Material to process:
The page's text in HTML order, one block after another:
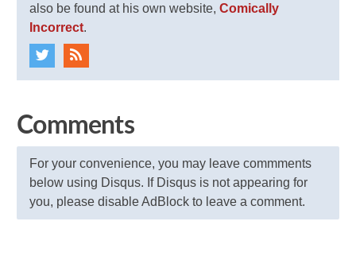
also be found at his own website,Comically
Incorrect.
Comments
For your convenience, you may leave commments
below using Disqus. If Disqus is not appearing for
you, please disable AdBlock to leave a comment.
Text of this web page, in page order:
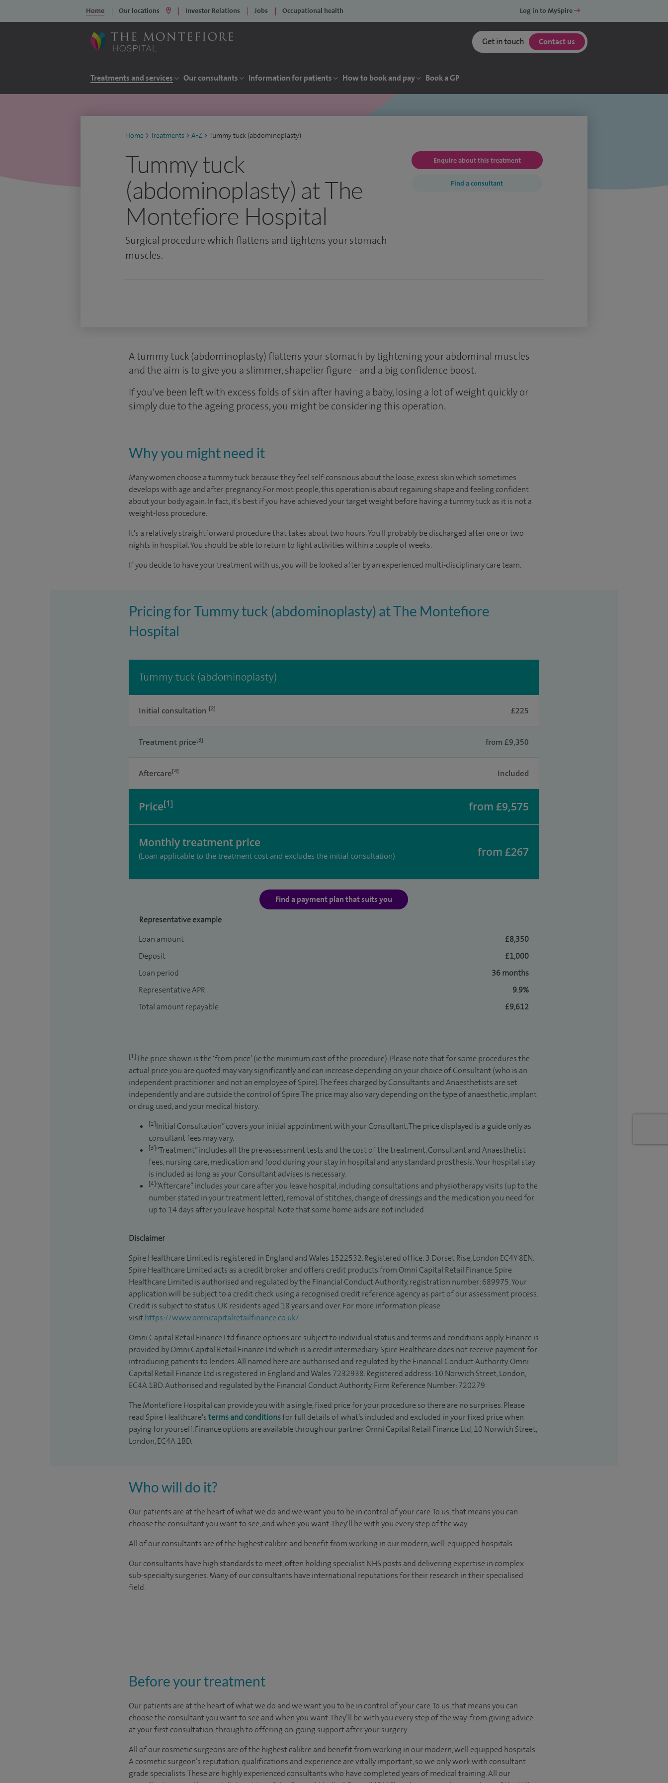
Home Our locations Investor Relations Jobs Occupational health Log in to MySpire
Get in touch Contact us
Treatments and services Our consultants Information for patients How to book and pay Book a GP
Home > Treatments > A-Z > Tummy tuck (abdominoplasty)
Tummy tuck
(abdominoplasty) at The
Montefiore Hospital
Surgical procedure which flattens and tightens your stomach
muscles.
Enquire about this treatment
Find a consultant
A tummy tuck (abdominoplasty) flattens your stomach by tightening your abdominal muscles
and the aim is to give you a slimmer, shapelier figure - and a big confidence boost.
If you've been left with excess folds of skin after having a baby, losing a lot of weight quickly or
simply due to the ageing process, you might be considering this operation.
Why you might need it
Many women choose a tummy tuck because they feel self-conscious about the loose, excess skin which sometimes
develops with age and after pregnancy. For most people, this operation is about regaining shape and feeling confident
about your body again. In fact, it's best if you have achieved your target weight before having a tummy tuck as it is not a
weight-loss procedure.
It's a relatively straightforward procedure that takes about two hours. You'll probably be discharged after one or two
nights in hospital. You should be able to return to light activities within a couple of weeks.
If you decide to have your treatment with us, you will be looked after by an experienced multi-disciplinary care team.
Pricing for Tummy tuck (abdominoplasty) at The Montefiore
Hospital
Tummy tuck (abdominoplasty)
Initial consultation [2] £225
Treatment price[3] from £9,350
Aftercare[4] Included
Price[1] from £9,575
Monthly treatment price
(Loan applicable to the treatment cost and excludes the initial consultation) from £267
Find a payment plan that suits you
Representative example
Loan amount
£8,350
Deposit
£1,000
Loan period
36 months
Representative APR
9.9%
Total amount repayable
£9,612
[1]The price shown is the ‘from price’ (ie the minimum cost of the procedure). Please note that for some procedures the
actual price you are quoted may vary significantly and can increase depending on your choice of Consultant (who is an
independent practitioner and not an employee of Spire). The fees charged by Consultants and Anaesthetists are set
independently and are outside the control of Spire. The price may also vary depending on the type of anaesthetic, implant
or drug used, and your medical history.
[2]Initial Consultation” covers your initial appointment with your Consultant. The price displayed is a guide only as
consultant fees may vary.
[3]“Treatment” includes all the pre-assessment tests and the cost of the treatment, Consultant and Anaesthetist
fees, nursing care, medication and food during your stay in hospital and any standard prosthesis. Your hospital stay
is included as long as your Consultant advises is necessary.
[4]“Aftercare” includes your care after you leave hospital, including consultations and physiotherapy visits (up to the
number stated in your treatment letter), removal of stitches, change of dressings and the medication you need for
up to 14 days after you leave hospital. Note that some home aids are not included.
Disclaimer
Spire Healthcare Limited is registered in England and Wales 1522532. Registered office: 3 Dorset Rise, London EC4Y 8EN.
Spire Healthcare Limited acts as a credit broker and offers credit products from Omni Capital Retail Finance. Spire
Healthcare Limited is authorised and regulated by the Financial Conduct Authority, registration number: 689975. Your
application will be subject to a credit check using a recognised credit reference agency as part of our assessment process.
Credit is subject to status, UK residents aged 18 years and over. For more information please
visithttps://www.omnicapitalretailfinance.co.uk/
Omni Capital Retail Finance Ltd finance options are subject to individual status and terms and conditions apply. Finance is
provided by Omni Capital Retail Finance Ltd which is a credit intermediary. Spire Healthcare does not receive payment for
introducing patients to lenders. All named here are authorised and regulated by the Financial Conduct Authority. Omni
Capital Retail Finance Ltd is registered in England and Wales 7232938. Registered address: 10 Norwich Street, London,
EC4A 1BD. Authorised and regulated by the Financial Conduct Authority, Firm Reference Number: 720279.
The Montefiore Hospital can provide you with a single, fixed price for your procedure so there are no surprises. Please
read Spire Healthcare'sterms and conditionsfor full details of what’s included and excluded in your fixed price when
paying for yourself. Finance options are available through our partner Omni Capital Retail Finance Ltd, 10 Norwich Street,
London, EC4A 1BD.
Who will do it?
Our patients are at the heart of what we do and we want you to be in control of your care. To us, that means you can
choose the consultant you want to see, and when you want. They'll be with you every step of the way.
All of our consultants are of the highest calibre and benefit from working in our modern, well-equipped hospitals.
Our consultants have high standards to meet, often holding specialist NHS posts and delivering expertise in complex
sub-specialty surgeries. Many of our consultants have international reputations for their research in their specialised
field.
Before your treatment
Our patients are at the heart of what we do and we want you to be in control of your care. To us, that means you can
choose theconsultant you want to see andwhen you want. They’ll be with you every step of the way: from giving advice
at your first consultation, through to offering on-going support after your surgery.
All of our cosmetic surgeons are of the highest calibre and benefit from working in our modern, well equipped hospitals.
A cosmetic surgeon’s reputation, qualifications and experience are vitally important, so we only work with consultant
grade specialists. These are highly experienced consultants who have completed years of medical training. All our
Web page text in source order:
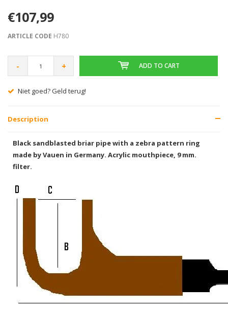
€107,99
ARTICLE CODE H780
- + ADD TO CART
Gratis verzending vanaf € 75,00
Description
Black sandblasted briar pipe with a zebra pattern ring
made by Vauen in Germany. Acrylic mouthpiece, 9 mm.
filter.
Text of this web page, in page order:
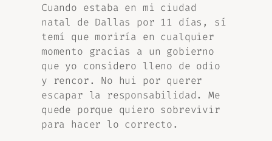
Cuando estaba en mi ciudad
natal de Dallas por 11 días, sí
temí que moriría en cualquier
momento gracias a un gobierno
que yo considero lleno de odio
y rencor. No hui por querer
escapar la responsabilidad. Me
quede porque quiero sobrevivir
para hacer lo correcto.
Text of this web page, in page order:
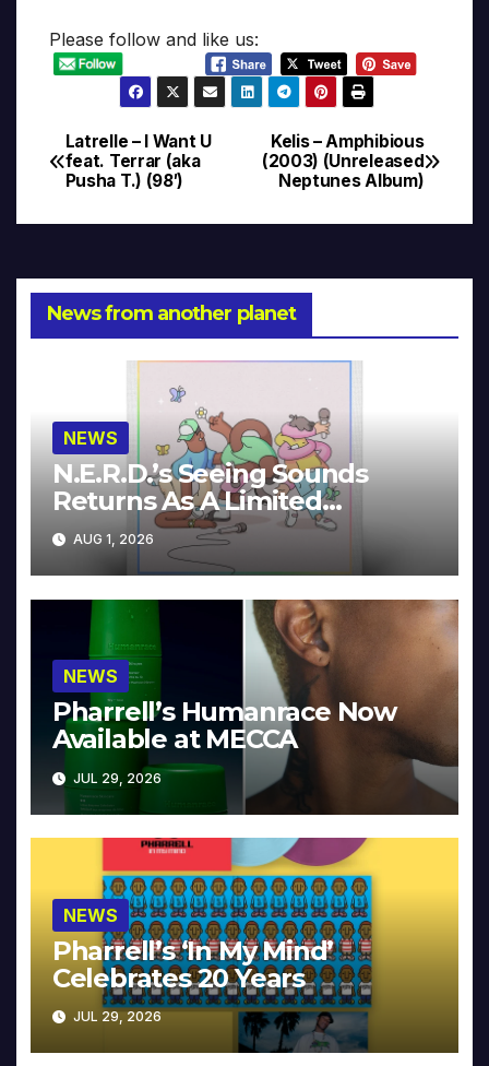
Please follow and like us:
Post
navigation
Kelis – Amphibious
(2003) (Unreleased
Neptunes Album)
Latrelle – I Want U
feat. Terrar (aka
Pusha T.) (98′)
News from another planet
NEWS
N.E.R.D.’s Seeing Sounds
Returns As A Limited
Collector’s Edition
AUG 1, 2026
NEWS
Pharrell’s Humanrace Now
Available at MECCA
JUL 29, 2026
NEWS
Pharrell’s ‘In My Mind’
Celebrates 20 Years
JUL 29, 2026

What to do: Which lines above contain the word "cost"? Copy each one.

Response to the exercise:
(Loan applicable to the treatment cost and excludes the initial consultation) from £267
[1]The price shown is the ‘from price’ (ie the minimum cost of the procedure). Please note that for some procedures the
[3]“Treatment” includes all the pre-assessment tests and the cost of the treatment, Consultant and Anaesthetist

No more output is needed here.